Collection entries:
[Start of section]

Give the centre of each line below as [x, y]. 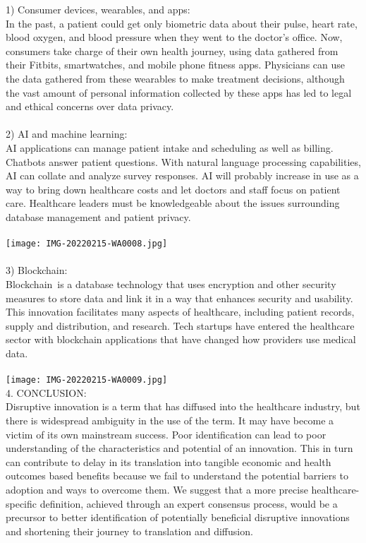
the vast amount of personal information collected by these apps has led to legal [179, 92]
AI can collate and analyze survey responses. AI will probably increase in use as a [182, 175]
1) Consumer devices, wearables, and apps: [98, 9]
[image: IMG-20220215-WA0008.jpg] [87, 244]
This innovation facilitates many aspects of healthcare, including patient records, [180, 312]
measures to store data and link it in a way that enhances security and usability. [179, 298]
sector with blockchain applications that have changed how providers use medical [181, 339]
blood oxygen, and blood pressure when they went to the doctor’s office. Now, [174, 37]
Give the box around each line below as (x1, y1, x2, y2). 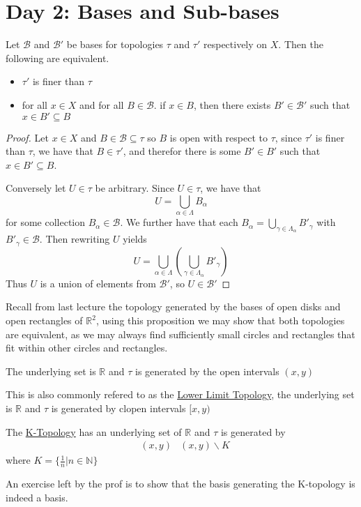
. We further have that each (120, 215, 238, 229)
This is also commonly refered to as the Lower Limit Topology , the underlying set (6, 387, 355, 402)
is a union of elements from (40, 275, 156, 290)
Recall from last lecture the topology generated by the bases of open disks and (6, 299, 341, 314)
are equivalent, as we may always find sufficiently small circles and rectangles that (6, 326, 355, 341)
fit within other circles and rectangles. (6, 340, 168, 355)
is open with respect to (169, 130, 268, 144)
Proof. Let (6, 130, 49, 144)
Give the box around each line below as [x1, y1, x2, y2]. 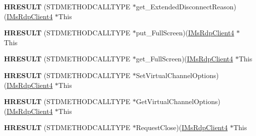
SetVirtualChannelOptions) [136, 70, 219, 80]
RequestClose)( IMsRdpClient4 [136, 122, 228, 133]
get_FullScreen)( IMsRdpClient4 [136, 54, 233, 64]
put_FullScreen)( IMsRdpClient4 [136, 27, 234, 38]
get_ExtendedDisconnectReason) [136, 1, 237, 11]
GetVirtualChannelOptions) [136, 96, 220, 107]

[End of section]
[Start of section]

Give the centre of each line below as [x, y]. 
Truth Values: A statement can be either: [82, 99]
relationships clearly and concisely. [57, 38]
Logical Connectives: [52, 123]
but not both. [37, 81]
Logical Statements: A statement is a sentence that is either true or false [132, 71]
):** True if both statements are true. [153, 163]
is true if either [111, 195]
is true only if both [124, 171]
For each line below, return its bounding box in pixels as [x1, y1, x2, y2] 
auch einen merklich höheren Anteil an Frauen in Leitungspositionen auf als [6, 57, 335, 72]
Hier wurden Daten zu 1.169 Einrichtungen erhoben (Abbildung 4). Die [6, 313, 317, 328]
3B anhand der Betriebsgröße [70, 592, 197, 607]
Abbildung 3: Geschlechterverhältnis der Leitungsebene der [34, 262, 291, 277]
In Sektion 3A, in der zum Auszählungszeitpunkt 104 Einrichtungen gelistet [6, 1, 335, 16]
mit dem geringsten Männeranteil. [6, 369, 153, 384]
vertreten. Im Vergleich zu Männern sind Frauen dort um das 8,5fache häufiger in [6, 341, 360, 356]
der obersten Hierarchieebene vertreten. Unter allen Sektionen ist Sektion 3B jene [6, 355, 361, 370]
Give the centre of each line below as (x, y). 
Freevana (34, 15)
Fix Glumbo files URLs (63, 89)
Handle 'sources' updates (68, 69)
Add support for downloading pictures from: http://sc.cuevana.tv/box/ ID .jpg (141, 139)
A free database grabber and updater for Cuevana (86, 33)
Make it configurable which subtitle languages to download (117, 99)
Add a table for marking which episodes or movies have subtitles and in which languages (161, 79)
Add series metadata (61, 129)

[End of section]
[Start of section]

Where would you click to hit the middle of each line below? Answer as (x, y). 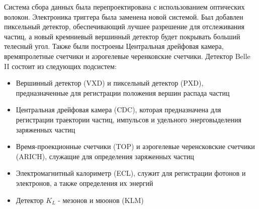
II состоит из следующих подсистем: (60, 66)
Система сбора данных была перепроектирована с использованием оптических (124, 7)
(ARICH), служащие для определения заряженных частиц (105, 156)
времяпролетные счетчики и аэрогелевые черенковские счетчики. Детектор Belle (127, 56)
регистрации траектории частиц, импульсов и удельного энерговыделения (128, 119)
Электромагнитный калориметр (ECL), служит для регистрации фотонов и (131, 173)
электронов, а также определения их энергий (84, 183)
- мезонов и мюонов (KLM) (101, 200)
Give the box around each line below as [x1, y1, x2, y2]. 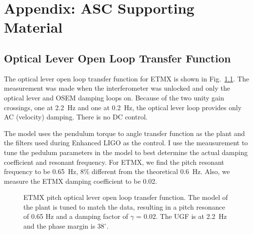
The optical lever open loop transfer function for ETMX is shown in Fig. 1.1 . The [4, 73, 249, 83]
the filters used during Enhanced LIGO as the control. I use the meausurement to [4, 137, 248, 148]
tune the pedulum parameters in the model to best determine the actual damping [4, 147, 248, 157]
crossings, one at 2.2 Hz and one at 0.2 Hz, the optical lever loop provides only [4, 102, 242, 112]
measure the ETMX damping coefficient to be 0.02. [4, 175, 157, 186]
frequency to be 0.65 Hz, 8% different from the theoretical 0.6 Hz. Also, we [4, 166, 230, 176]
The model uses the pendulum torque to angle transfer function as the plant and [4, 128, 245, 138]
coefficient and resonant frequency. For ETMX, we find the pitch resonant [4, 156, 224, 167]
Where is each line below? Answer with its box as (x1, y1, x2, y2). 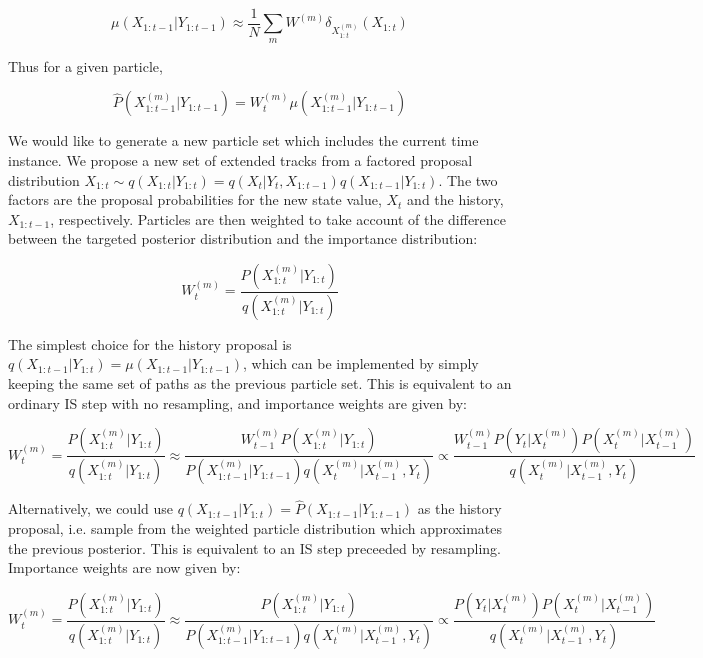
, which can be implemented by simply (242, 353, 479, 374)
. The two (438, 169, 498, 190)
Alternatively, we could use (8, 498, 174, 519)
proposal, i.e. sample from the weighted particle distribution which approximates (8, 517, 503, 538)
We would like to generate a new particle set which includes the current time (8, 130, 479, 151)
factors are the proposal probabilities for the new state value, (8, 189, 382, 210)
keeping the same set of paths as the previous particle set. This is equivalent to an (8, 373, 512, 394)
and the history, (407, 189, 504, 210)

[End of section]

Exercise
If a picture sits between the line containing "Where is each" and the line containing "We would like", leave it out, and return the lines of that range above exactly, both ends included.

Response area
Where is each line below? Answer with its box as (x1, y1, x2, y2). 
, which can be implemented by simply (242, 353, 479, 374)
. The two (438, 169, 498, 190)
Alternatively, we could use (8, 498, 174, 519)
proposal, i.e. sample from the weighted particle distribution which approximates (8, 517, 503, 538)
We would like to generate a new particle set which includes the current time (8, 130, 479, 151)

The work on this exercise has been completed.